An exact transcription of all the data is required, with every image removed.

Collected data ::
=== Begin Enclosure ===

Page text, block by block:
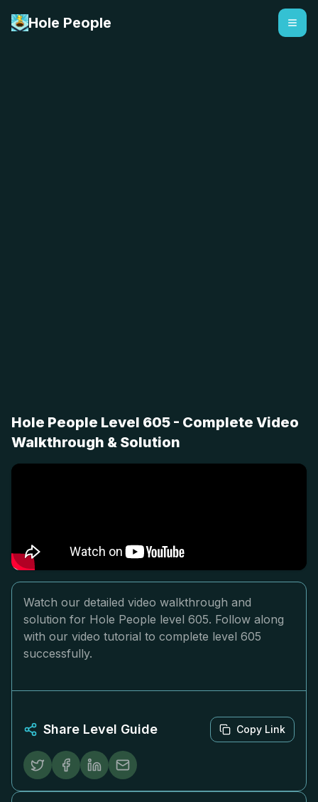
Hole People
Hole People Level 605 - Complete Video
Walkthrough & Solution
Watch our detailed video walkthrough and
solution for Hole People level 605. Follow along
with our video tutorial to complete level 605
successfully.
Share Level Guide Copy Link

=== End Enclosure ===

SOLUTION FOR THIS EXERCISE ::
Page text, block by block:
Hole People
Hole People Level 605 - Complete Video
Walkthrough & Solution
Watch our detailed video walkthrough and
solution for Hole People level 605. Follow along
with our video tutorial to complete level 605
successfully.
Share Level Guide Copy Link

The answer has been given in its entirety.